L'acqua utilizzata negli studi dentistici e negli ambulatori medici merita un'attenzione particolare: viene a contatto diretto con cavi orali, ferite chirurgiche, dispositivi medici e operatori sanitari. Nel riunito odontoiatrico, in particolare, la combinazione di tubazioni di piccolo diametro, ristagni e nebulizzazione genera un rischio biologico significativo, con potenziale esposizione del paziente a Legionella, Pseudomonas aeruginosa e altri patogeni opportunisti. Il D.Lgs. 81/2008 sulla sicurezza dei luoghi di lavoro, il D.Lgs. 18/2023 sulla qualità dell'acqua destinata al consumo umano e le indicazioni dell'Istituto Superiore di Sanità sull'odontoiatria definiscono il quadro entro cui il titolare dello studio è chiamato a monitorare la qualità dell'acqua.

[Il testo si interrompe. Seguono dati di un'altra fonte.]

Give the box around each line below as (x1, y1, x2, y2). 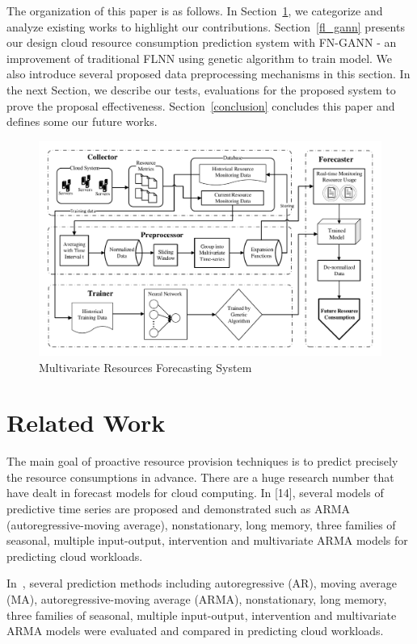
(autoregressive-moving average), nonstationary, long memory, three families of (6, 516, 396, 533)
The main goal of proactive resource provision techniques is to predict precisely (6, 453, 398, 470)
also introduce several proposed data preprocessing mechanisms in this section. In (6, 65, 411, 82)
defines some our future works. (6, 113, 158, 130)
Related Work (6, 406, 166, 439)
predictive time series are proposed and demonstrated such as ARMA (6, 500, 351, 517)
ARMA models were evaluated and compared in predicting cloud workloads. (6, 622, 384, 639)
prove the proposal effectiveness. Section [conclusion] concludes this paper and (6, 97, 395, 114)
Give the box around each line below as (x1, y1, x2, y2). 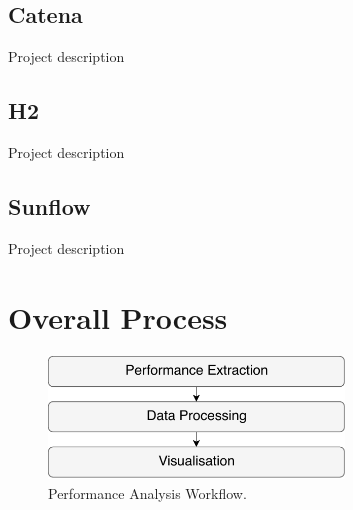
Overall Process (8, 296, 228, 337)
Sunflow (8, 190, 91, 221)
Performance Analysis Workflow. (48, 482, 247, 503)
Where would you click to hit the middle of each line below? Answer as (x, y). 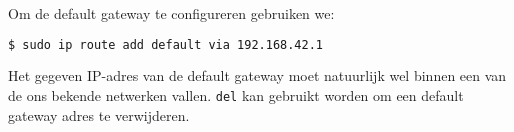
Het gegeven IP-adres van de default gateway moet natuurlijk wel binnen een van (257, 75)
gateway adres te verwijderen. (99, 114)
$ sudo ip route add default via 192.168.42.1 (165, 44)
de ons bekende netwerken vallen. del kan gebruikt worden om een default (236, 95)
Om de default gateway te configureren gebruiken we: (171, 13)
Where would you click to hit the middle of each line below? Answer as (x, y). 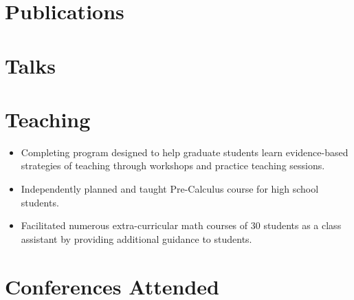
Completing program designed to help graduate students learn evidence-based (185, 152)
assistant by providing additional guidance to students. (136, 238)
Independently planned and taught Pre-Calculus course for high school (170, 189)
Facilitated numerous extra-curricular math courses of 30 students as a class (181, 225)
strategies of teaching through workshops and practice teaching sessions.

Perché l'acqua è critica negli studi sanitari

Il riunito odontoiatrico rappresenta uno dei punti più sensibili dal punto di vista microbiologico. Le sue tubazioni hanno diametri ridotti, sono percorse da flussi intermittenti, alternano fasi di utilizzo a lunghi periodi di stagnazione e generano aerosol durante le procedure cliniche. Tutto ciò favorisce la formazione di biofilm e la moltiplicazione di batteri opportunisti come Legionella pneumophila, Pseudomonas aeruginosa, Mycobacterium spp. e amebe a vita libera. L'esposizione del paziente avviene per aerosolizzazione e per contatto diretto con la mucosa orale.

Anche al di fuori del riunito, gli ambulatori medici utilizzano acqua per il lavaggio chirurgico delle mani, per il funzionamento di alcuni dispositivi e per la preparazione di soluzioni. La qualità microbiologica dell'acqua è quindi parte integrante del controllo delle infezioni correlate all'assistenza.

Per il titolare dello studio si traduce in un duplice obbligo: tutelare i lavoratori secondo il D.Lgs. 81/2008 e tutelare i pazienti come operatore sanitario, valutando e gestendo il rischio biologico legato all'acqua utilizzata.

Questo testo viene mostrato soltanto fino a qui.